» Input records:
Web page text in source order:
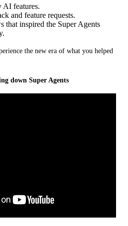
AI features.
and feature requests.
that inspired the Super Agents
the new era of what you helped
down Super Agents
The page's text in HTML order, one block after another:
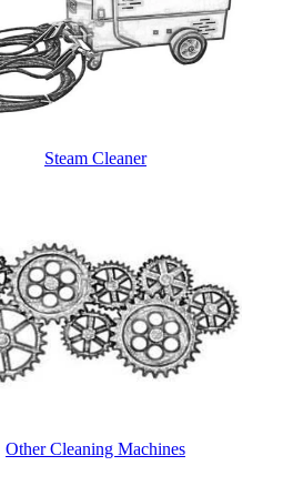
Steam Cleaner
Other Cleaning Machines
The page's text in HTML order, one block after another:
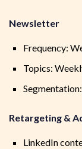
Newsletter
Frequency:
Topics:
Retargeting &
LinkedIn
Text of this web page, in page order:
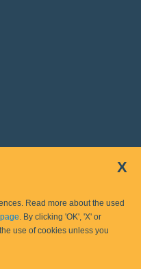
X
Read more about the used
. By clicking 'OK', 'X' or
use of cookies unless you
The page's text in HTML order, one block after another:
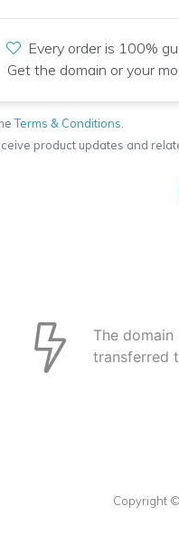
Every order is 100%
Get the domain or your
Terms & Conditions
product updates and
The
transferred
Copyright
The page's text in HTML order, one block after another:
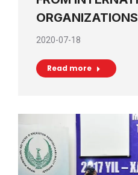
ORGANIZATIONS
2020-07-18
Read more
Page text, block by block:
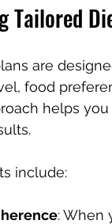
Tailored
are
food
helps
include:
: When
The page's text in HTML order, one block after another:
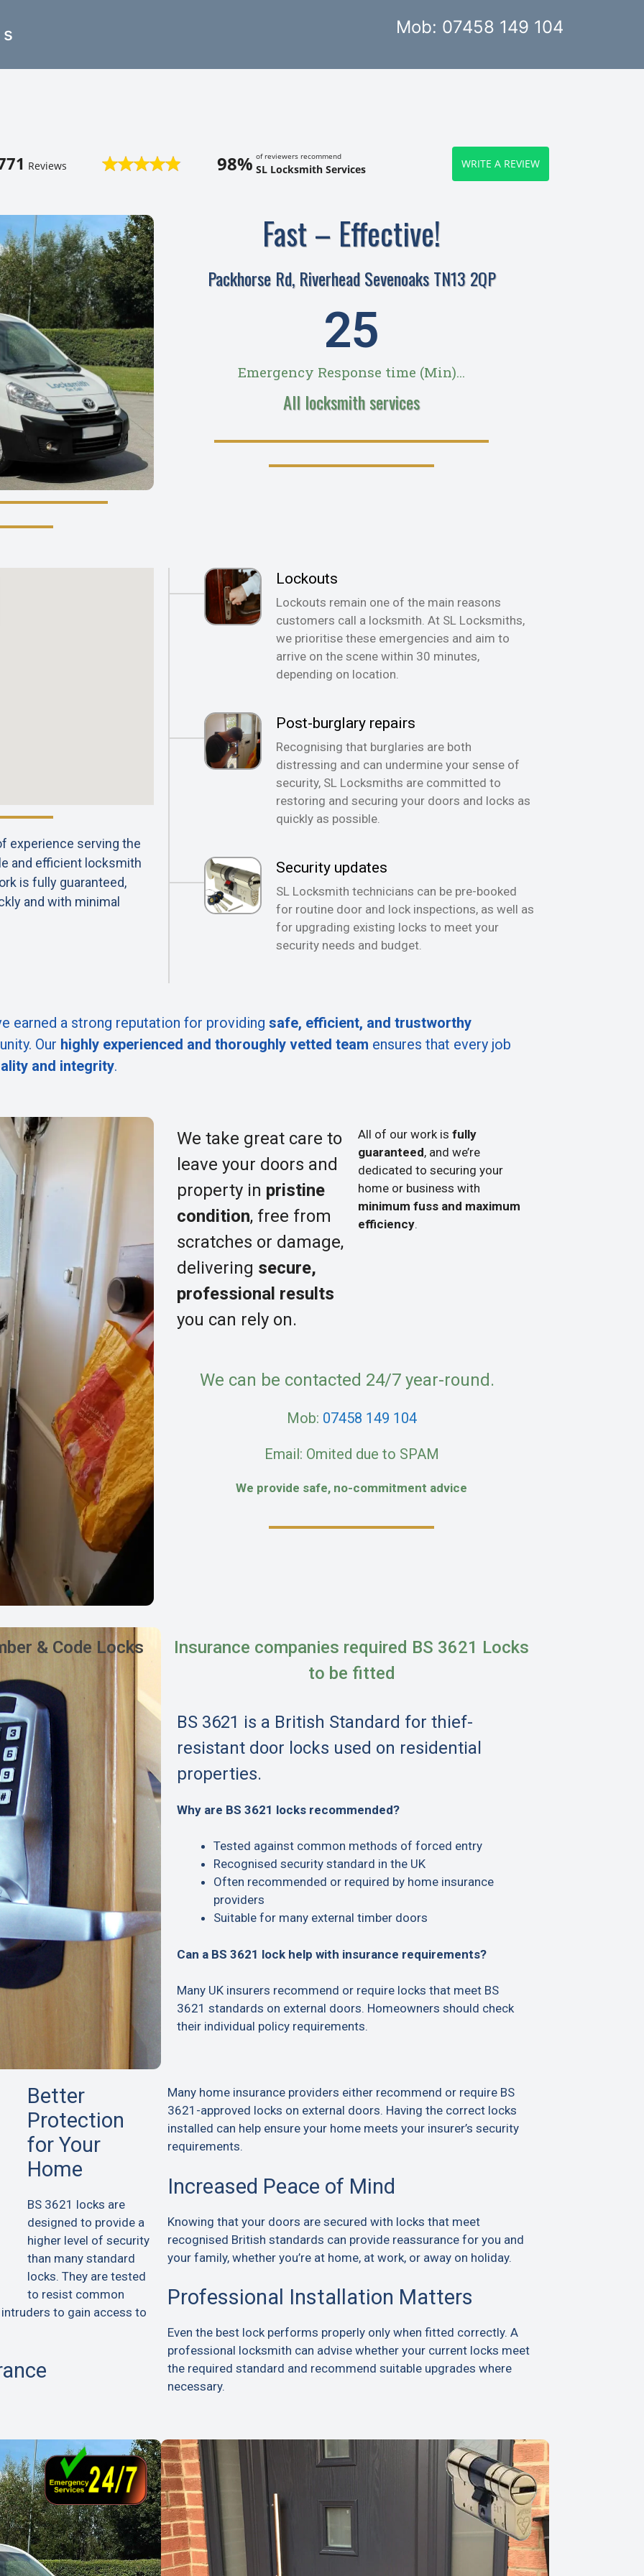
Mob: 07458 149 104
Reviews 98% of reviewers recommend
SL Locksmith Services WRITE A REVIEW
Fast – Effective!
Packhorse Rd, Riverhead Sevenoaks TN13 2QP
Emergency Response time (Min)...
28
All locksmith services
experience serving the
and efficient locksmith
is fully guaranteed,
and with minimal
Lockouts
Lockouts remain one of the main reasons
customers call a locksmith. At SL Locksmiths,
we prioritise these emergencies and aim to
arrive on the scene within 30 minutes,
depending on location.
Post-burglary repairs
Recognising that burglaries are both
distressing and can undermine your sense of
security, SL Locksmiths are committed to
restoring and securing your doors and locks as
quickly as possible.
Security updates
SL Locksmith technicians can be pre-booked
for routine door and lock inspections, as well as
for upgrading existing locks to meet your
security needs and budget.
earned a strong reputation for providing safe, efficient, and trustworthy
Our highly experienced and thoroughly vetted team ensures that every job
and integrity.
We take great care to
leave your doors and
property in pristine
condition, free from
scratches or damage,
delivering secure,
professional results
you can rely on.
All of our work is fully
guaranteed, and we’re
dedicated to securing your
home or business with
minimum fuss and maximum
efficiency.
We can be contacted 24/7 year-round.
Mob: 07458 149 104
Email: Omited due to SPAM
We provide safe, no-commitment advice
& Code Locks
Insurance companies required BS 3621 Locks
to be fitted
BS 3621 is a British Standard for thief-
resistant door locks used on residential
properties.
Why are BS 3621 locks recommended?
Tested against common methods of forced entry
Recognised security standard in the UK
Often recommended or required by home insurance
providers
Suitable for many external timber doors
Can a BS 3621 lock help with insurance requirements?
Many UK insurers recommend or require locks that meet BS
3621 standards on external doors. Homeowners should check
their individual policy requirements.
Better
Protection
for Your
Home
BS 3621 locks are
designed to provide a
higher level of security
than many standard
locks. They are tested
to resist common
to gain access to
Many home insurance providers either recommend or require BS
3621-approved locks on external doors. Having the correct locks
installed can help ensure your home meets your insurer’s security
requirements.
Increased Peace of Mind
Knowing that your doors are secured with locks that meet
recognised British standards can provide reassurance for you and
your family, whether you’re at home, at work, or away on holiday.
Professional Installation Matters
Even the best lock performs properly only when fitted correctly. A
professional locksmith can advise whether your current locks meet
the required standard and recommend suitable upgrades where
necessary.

» Task instructions: Every line above is to be given again exactly, apart from the pictures.

» Task output:
Web page text in source order:
AI features.
and feature requests.
that inspired the Super Agents
the new era of what you helped
down Super Agents
The page's text in HTML order, one block after another:
Steam Cleaner
Other Cleaning Machines
The page's text in HTML order, one block after another:
Newsletter
Frequency:
Topics:
Retargeting &
LinkedIn
Text of this web page, in page order:
X
Read more about the used
. By clicking 'OK', 'X' or
use of cookies unless you
The page's text in HTML order, one block after another:
Every order is 100%
Get the domain or your
Terms & Conditions
product updates and
The
transferred
Copyright
The page's text in HTML order, one block after another:
ORGANIZATIONS
2020-07-18
Read more
Page text, block by block:
Tailored
are
food
helps
include:
: When
The page's text in HTML order, one block after another:
Mob: 07458 149 104
Reviews 98% of reviewers recommend
SL Locksmith Services WRITE A REVIEW
Fast – Effective!
Packhorse Rd, Riverhead Sevenoaks TN13 2QP
Emergency Response time (Min)...
28
All locksmith services
experience serving the
and efficient locksmith
is fully guaranteed,
and with minimal
Lockouts
Lockouts remain one of the main reasons
customers call a locksmith. At SL Locksmiths,
we prioritise these emergencies and aim to
arrive on the scene within 30 minutes,
depending on location.
Post-burglary repairs
Recognising that burglaries are both
distressing and can undermine your sense of
security, SL Locksmiths are committed to
restoring and securing your doors and locks as
quickly as possible.
Security updates
SL Locksmith technicians can be pre-booked
for routine door and lock inspections, as well as
for upgrading existing locks to meet your
security needs and budget.
earned a strong reputation for providing safe, efficient, and trustworthy
Our highly experienced and thoroughly vetted team ensures that every job
and integrity.
We take great care to
leave your doors and
property in pristine
condition, free from
scratches or damage,
delivering secure,
professional results
you can rely on.
All of our work is fully
guaranteed, and we’re
dedicated to securing your
home or business with
minimum fuss and maximum
efficiency.
We can be contacted 24/7 year-round.
Mob: 07458 149 104
Email: Omited due to SPAM
We provide safe, no-commitment advice
& Code Locks
Insurance companies required BS 3621 Locks
to be fitted
BS 3621 is a British Standard for thief-
resistant door locks used on residential
properties.
Why are BS 3621 locks recommended?
Tested against common methods of forced entry
Recognised security standard in the UK
Often recommended or required by home insurance
providers
Suitable for many external timber doors
Can a BS 3621 lock help with insurance requirements?
Many UK insurers recommend or require locks that meet BS
3621 standards on external doors. Homeowners should check
their individual policy requirements.
Better
Protection
for Your
Home
BS 3621 locks are
designed to provide a
higher level of security
than many standard
locks. They are tested
to resist common
to gain access to
Many home insurance providers either recommend or require BS
3621-approved locks on external doors. Having the correct locks
installed can help ensure your home meets your insurer’s security
requirements.
Increased Peace of Mind
Knowing that your doors are secured with locks that meet
recognised British standards can provide reassurance for you and
your family, whether you’re at home, at work, or away on holiday.
Professional Installation Matters
Even the best lock performs properly only when fitted correctly. A
professional locksmith can advise whether your current locks meet
the required standard and recommend suitable upgrades where
necessary.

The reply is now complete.